§ **Exercise details**
An acceptable answer repeats exactly the line with "mature detection and" and each line after it through the end of the entries, and includes nothing else.

§ **Given records**
——————————

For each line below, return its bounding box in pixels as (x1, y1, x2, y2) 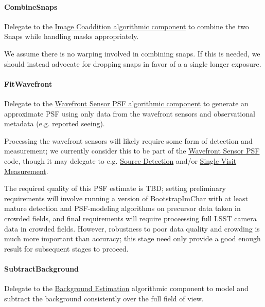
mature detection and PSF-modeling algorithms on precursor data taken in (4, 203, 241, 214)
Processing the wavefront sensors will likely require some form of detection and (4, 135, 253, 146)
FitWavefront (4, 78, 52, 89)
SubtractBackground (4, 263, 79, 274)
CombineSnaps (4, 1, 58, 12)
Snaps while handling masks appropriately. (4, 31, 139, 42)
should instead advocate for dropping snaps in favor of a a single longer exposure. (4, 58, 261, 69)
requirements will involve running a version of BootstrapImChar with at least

——————————

§ **Solution to this task**
mature detection and PSF-modeling algorithms on precursor data taken in (4, 203, 241, 214)
Processing the wavefront sensors will likely require some form of detection and (4, 135, 253, 146)
FitWavefront (4, 78, 52, 89)
SubtractBackground (4, 263, 79, 274)
CombineSnaps (4, 1, 58, 12)
Snaps while handling masks appropriately. (4, 31, 139, 42)
should instead advocate for dropping snaps in favor of a a single longer exposure. (4, 58, 261, 69)
requirements will involve running a version of BootstrapImChar with at least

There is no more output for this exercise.